Link bites: 'Gay blogs' blamed for hosing big -- very big -- FDNY fundraiser

12:10 PM

FDNY Calendar, feat. Michael Biserta
The very hot Micheal Biserta was chosen as cover boy for the 2008 FDNY calendar. An earlier video clip shows him to also be extraordinarily well endowed.
Two other calendar guys via Towleroad:
FDNY Calendar
FDNY Calendar
The New York Fire Department (which, of course, is known as "FDNY" rather than the other initials which could be pronounced as a not-encouraging word) has cancelled a fundraising effort that last year raised over $150,000 for the department.

It's all the fault of "a series of gay blogs" according to news reports. Those blogs were atwitter last week when a non-profit foundation released its annual calendar featuring FDNY firefighters posing shirtless, but innocently for the cameras.

The calendar itself wasn't the problem. Instead, what "embarrassed" department officials was an unrelated video that made the rounds on the blogs showing the chosen cover boy for this year's calendar in a more far more revealing, but still quite innocent interaction with the all-female crew making the first "Guys Gone Wild" DVD.

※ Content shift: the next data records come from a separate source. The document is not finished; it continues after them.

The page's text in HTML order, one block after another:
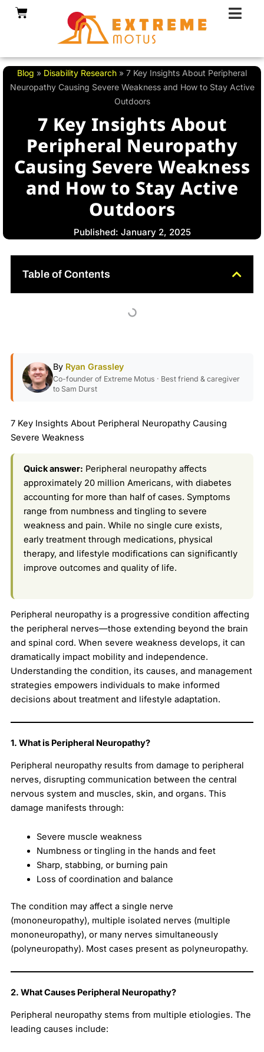
SkipCart
Blog » Disability Research » 7 Key Insights About Peripheral
Neuropathy Causing Severe Weakness and How to Stay Active
Outdoors
7 Key Insights About
Peripheral Neuropathy
Causing Severe Weakness
and How to Stay Active
Outdoors
Published: January 2, 2025
Table of Contents
By Ryan Grassley
Co-founder of Extreme Motus · Best friend & caregiver
to Sam Durst
7 Key Insights About Peripheral Neuropathy Causing
Severe Weakness
Quick answer: Peripheral neuropathy affects
approximately 20 million Americans, with diabetes
accounting for more than half of cases. Symptoms
range from numbness and tingling to severe
weakness and pain. While no single cure exists,
early treatment through medications, physical
therapy, and lifestyle modifications can significantly
improve outcomes and quality of life.
Peripheral neuropathy is a progressive condition affecting
the peripheral nerves—those extending beyond the brain
and spinal cord. When severe weakness develops, it can
dramatically impact mobility and independence.
Understanding the condition, its causes, and management
strategies empowers individuals to make informed
decisions about treatment and lifestyle adaptation.
1. What is Peripheral Neuropathy?
Peripheral neuropathy results from damage to peripheral
nerves, disrupting communication between the central
nervous system and muscles, skin, and organs. This
damage manifests through:
Severe muscle weakness
Numbness or tingling in the hands and feet
Sharp, stabbing, or burning pain
Loss of coordination and balance
The condition may affect a single nerve
(mononeuropathy), multiple isolated nerves (multiple
mononeuropathy), or many nerves simultaneously
(polyneuropathy). Most cases present as polyneuropathy.
2. What Causes Peripheral Neuropathy?
Peripheral neuropathy stems from multiple etiologies. The
leading causes include:
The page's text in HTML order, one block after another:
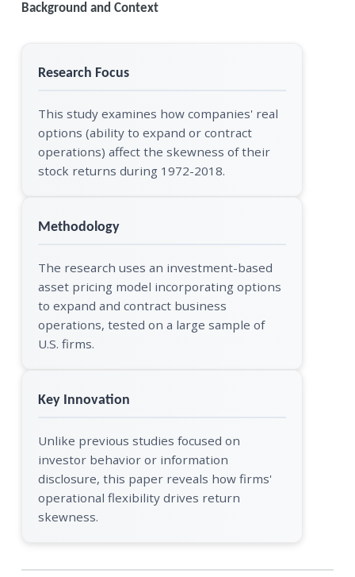
Background and Context
Research Focus
This study examines how companies' real
options (ability to expand or contract
operations) affect the skewness of their
stock returns during 1972-2018.
Methodology
The research uses an investment-based
asset pricing model incorporating options
to expand and contract business
operations, tested on a large sample of
U.S. firms.
Key Innovation
Unlike previous studies focused on
investor behavior or information
disclosure, this paper reveals how firms'
operational flexibility drives return
skewness.
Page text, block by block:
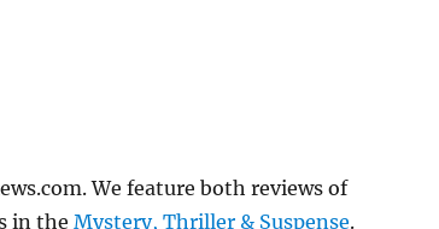
We feature both reviews of
in the Mystery, Thriller & Suspense.
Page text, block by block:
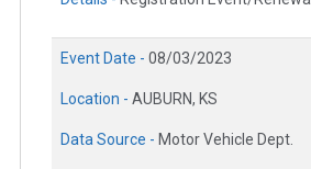
Event Date - 08/03/2023
Location - AUBURN, KS
Data Source - Motor Vehicle Dept.
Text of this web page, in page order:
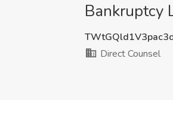
Bankruptcy
Direct Counsel
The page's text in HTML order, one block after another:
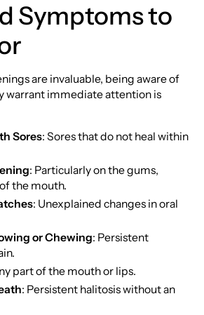
Symptoms to
are invaluable, being aware of
warrant immediate attention is
Sores: Sores that do not heal within
: Particularly on the gums,
the mouth.
: Unexplained changes in oral
or Chewing: Persistent
part of the mouth or lips.
: Persistent halitosis without an
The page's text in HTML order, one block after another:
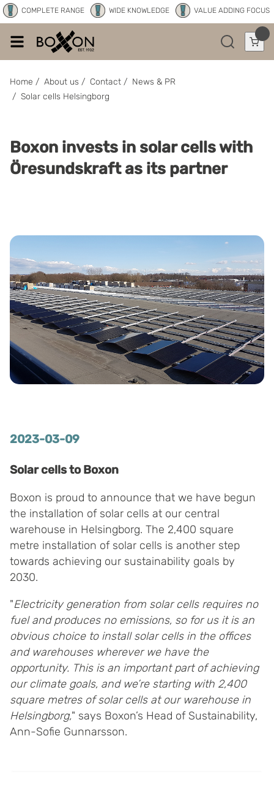
COMPLETE RANGE WIDE KNOWLEDGE VALUE ADDING FOCUS
Home / About us / Contact / News & PR
/ Solar cells Helsingborg
Boxon invests in solar cells with
Öresundskraft as its partner
2023-03-09
Solar cells to Boxon
Boxon is proud to announce that we have begun
the installation of solar cells at our central
warehouse in Helsingborg. The 2,400 square
metre installation of solar cells is another step
towards achieving our sustainability goals by
2030.
"Electricity generation from solar cells requires no
fuel and produces no emissions, so for us it is an
obvious choice to install solar cells in the offices
and warehouses wherever we have the
opportunity. This is an important part of achieving
our climate goals, and we’re starting with 2,400
square metres of solar cells at our warehouse in
Helsingborg," says Boxon’s Head of Sustainability,
Ann-Sofie Gunnarsson.
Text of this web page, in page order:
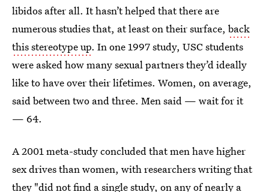
libidos after all. It hasn’t helped that there are
numerous studies that, at least on their surface, back
this stereotype up. In one 1997 study, USC students
were asked how many sexual partners they’d ideally
like to have over their lifetimes. Women, on average,
said between two and three. Men said — wait for it
— 64.
A 2001 meta-study concluded that men have higher
sex drives than women, with researchers writing that
they "did not find a single study, on any of nearly a
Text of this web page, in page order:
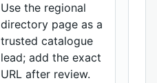
Use the regional
directory page as a
trusted catalogue
lead; add the exact
URL after review.
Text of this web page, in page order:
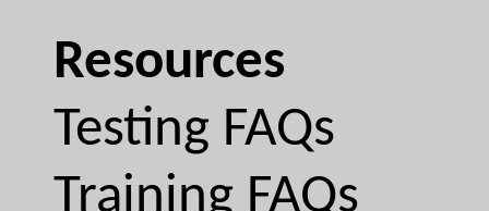
Resources
Testing FAQs
Training FAQs
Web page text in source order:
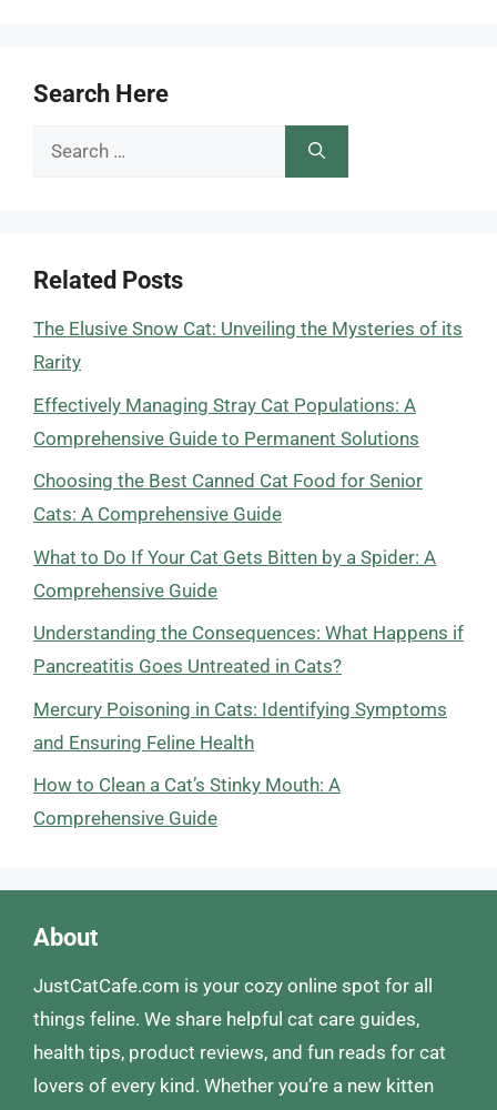
Search Here
Search
Related Posts
The Elusive Snow Cat: Unveiling the Mysteries of its
Rarity
Effectively Managing Stray Cat Populations: A
Comprehensive Guide to Permanent Solutions
Choosing the Best Canned Cat Food for Senior
Cats: A Comprehensive Guide
What to Do If Your Cat Gets Bitten by a Spider: A
Comprehensive Guide
Understanding the Consequences: What Happens if
Pancreatitis Goes Untreated in Cats?
Mercury Poisoning in Cats: Identifying Symptoms
and Ensuring Feline Health
How to Clean a Cat’s Stinky Mouth: A
Comprehensive Guide
About
JustCatCafe.com is your cozy online spot for all
things feline. We share helpful cat care guides,
health tips, product reviews, and fun reads for cat
lovers of every kind. Whether you’re a new kitten
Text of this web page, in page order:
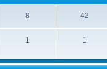
8 42
1 1
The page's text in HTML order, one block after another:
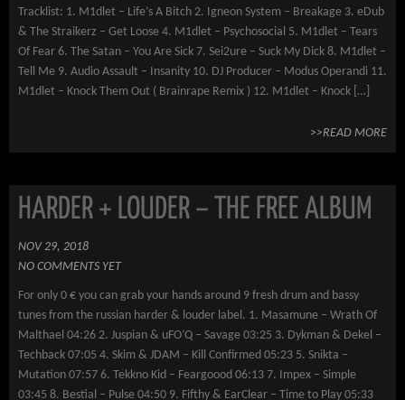
Tracklist: 1. M1dlet – Life’s A Bitch 2. Igneon System – Breakage 3. eDub
& The Straikerz – Get Loose 4. M1dlet – Psychosocial 5. M1dlet – Tears
Of Fear 6. The Satan – You Are Sick 7. Sei2ure – Suck My Dick 8. M1dlet –
Tell Me 9. Audio Assault – Insanity 10. DJ Producer – Modus Operandi 11.
M1dlet – Knock Them Out ( Brainrape Remix ) 12. M1dlet – Knock […]
>>READ MORE
HARDER + LOUDER – THE FREE ALBUM
NOV 29, 2018
NO COMMENTS YET
For only 0 € you can grab your hands around 9 fresh drum and bassy
tunes from the russian harder & louder label. 1. Masamune – Wrath Of
Malthael 04:26 2. Juspian & uFO’Q – Savage 03:25 3. Dykman & Dekel –
Techback 07:05 4. Skim & JDAM – Kill Confirmed 05:23 5. Snikta –
Mutation 07:57 6. Tekkno Kid – Feargoood 06:13 7. Impex – Simple
03:45 8. Bestial – Pulse 04:50 9. Fifthy & EarClear – Time to Play 05:33
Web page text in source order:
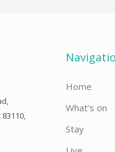
Home
What’s on
Stay
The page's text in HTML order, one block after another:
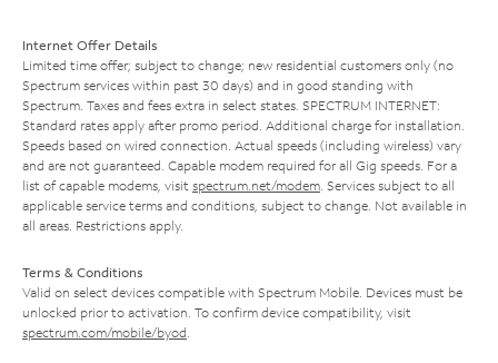
Internet Offer Details
Limited time offer; subject to change; new residential customers only (no
Spectrum services within past 30 days) and in good standing with
Spectrum. Taxes and fees extra in select states. SPECTRUM INTERNET:
Standard rates apply after promo period. Additional charge for installation.
Speeds based on wired connection. Actual speeds (including wireless) vary
and are not guaranteed. Capable modem required for all Gig speeds. For a
list of capable modems, visit spectrum.net/modem . Services subject to all
applicable service terms and conditions, subject to change. Not available in
all areas. Restrictions apply.
Terms & Conditions
Valid on select devices compatible with Spectrum Mobile. Devices must be
unlocked prior to activation. To confirm device compatibility, visit
spectrum.com/mobile/byod
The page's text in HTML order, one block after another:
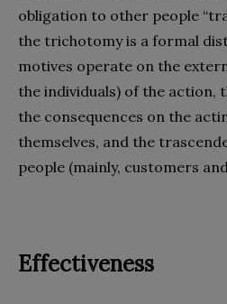
obligation to other people
the trichotomy is a formal
motives operate on the
the individuals) of the action,
the consequences on the
themselves, and the
people (mainly, customers
Effectiveness
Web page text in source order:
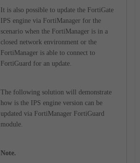
It is also possible to update the FortiGate
IPS engine via FortiManager for the
scenario when the FortiManager is in a
closed network environment or the
FortiManager is able to connect to
FortiGuard for an update.
The following solution will demonstrate
how is the IPS engine version can be
updated via FortiManager FortiGuard
module.
Note.
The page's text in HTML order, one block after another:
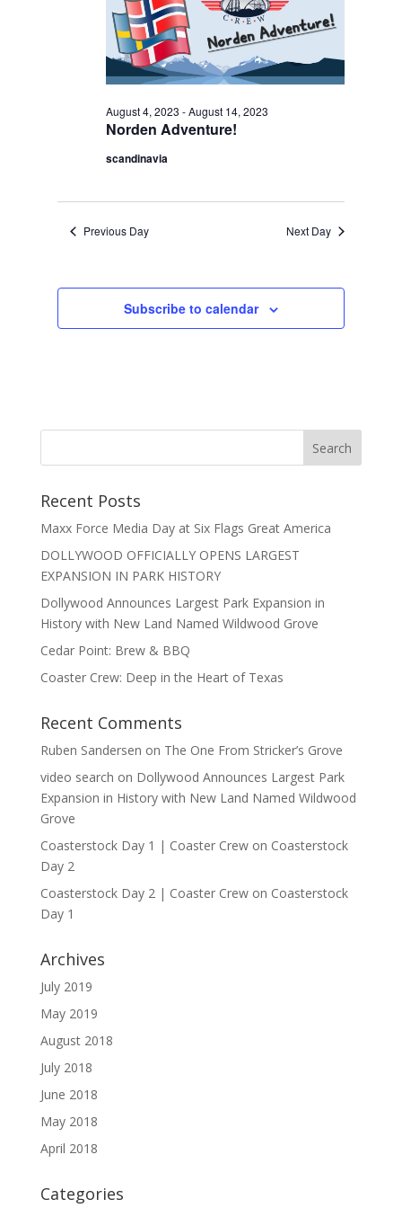
2023
Norden Adventure!
August 4, 2023 -August 14, 2023
scandinavia
Previous Day Next Day
Subscribe to calendar
Recent Posts
Maxx Force Media Day at Six Flags Great America
DOLLYWOOD OFFICIALLY OPENS LARGEST
EXPANSION IN PARK HISTORY
Dollywood Announces Largest Park Expansion in
History with New Land Named Wildwood Grove
Cedar Point: Brew & BBQ
Coaster Crew: Deep in the Heart of Texas
Recent Comments
Ruben Sandersen on The One From Stricker’s Grove
video search on Dollywood Announces Largest Park
Expansion in History with New Land Named Wildwood
Grove
Coasterstock Day 1 | Coaster Crewon Coasterstock
Day 2
Coasterstock Day 2 | Coaster Crewon Coasterstock
Day 1
Archives
July 2019
May 2019
August 2018
July 2018
June 2018
May 2018
April 2018
Categories
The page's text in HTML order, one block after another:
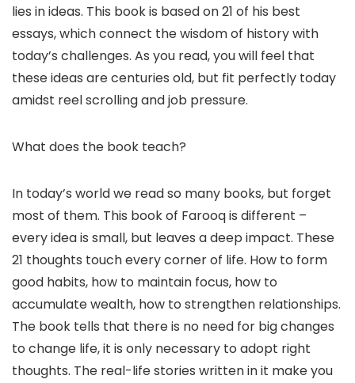
lies in ideas. This book is based on 21 of his best
essays, which connect the wisdom of history with
today’s challenges. As you read, you will feel that
these ideas are centuries old, but fit perfectly today
amidst reel scrolling and job pressure.
What does the book teach?
In today’s world we read so many books, but forget
most of them. This book of Farooq is different – ​​
every idea is small, but leaves a deep impact. These
21 thoughts touch every corner of life. How to form
good habits, how to maintain focus, how to
accumulate wealth, how to strengthen relationships.
The book tells that there is no need for big changes
to change life, it is only necessary to adopt right
thoughts. The real-life stories written in it make you

The New York Post has fun with its description of the clip:
The embarrassing video of 22-year-old firefighter Michael Biserta of Brooklyn's Ladder Co. 131 and his enormous member is featured in the 2004 Joe Francis-produced DVD "Guys Gone Wild."

The video clip began to circulate when Biserta appeared on the 2008 calendar that went on sale Tuesday.

In the clip, the female camera operators goad Biserta to show them his fire pole.

When they ask him to dance for them or get up on the bed, he refuses, but does agree to get in the hotel room's shower in the nude.
Biserta also, we should point out, reluctantly agrees to show that his "fire pole" will fit all the way around his wrist as a kind of bracelet after a good-natured, feeble protest that "you girls are a bad influence on me."

"This -- this," says an only slightly embarrassed Biserta in the clip, "is the craziest thing I've ever done."

We think it's even a stretch to call the video "salacious" as the New York Daily News does in its story.
The FDNY was caught off-guard by the DVD, which came to light after the latest firefighter calendar was printed and the shirtless firemen appeared on NBC's "Today" show.

Fire Commissioner Nicholas Scoppetta responded to the salacious developments by prohibiting city firefighters from ever posing for the charity calendar, which is published by the FDNY Fire Foundation.
But please, judge for yourself. The site and the page aren't anywhere close to safe-for-work, but it's only fair to direct you to PornForPatric's post about the calendar that includes (if you wait long enough for the inevitable server delay) the video clip in question. Fleshbot also linked, but apparently lost access their version of the video clip. They do, however, offer several stills. Andy Towle linked to those posts an others on his widely read news blog, Towleroad.

That was all, apparently, a bit too much for FDNY officials, but we don't understand how exactly any of this should be embarrassing to the department.

In fact, at least one of his fellow firefighters seems to be similarly non-offended, according to the Daily News
One of Biserta's fellow Bravest at the Lorraine Ave. firehouse was amused by his colleague's lewd past.

"Nice," the firefighter said, flashing a thumbs-up.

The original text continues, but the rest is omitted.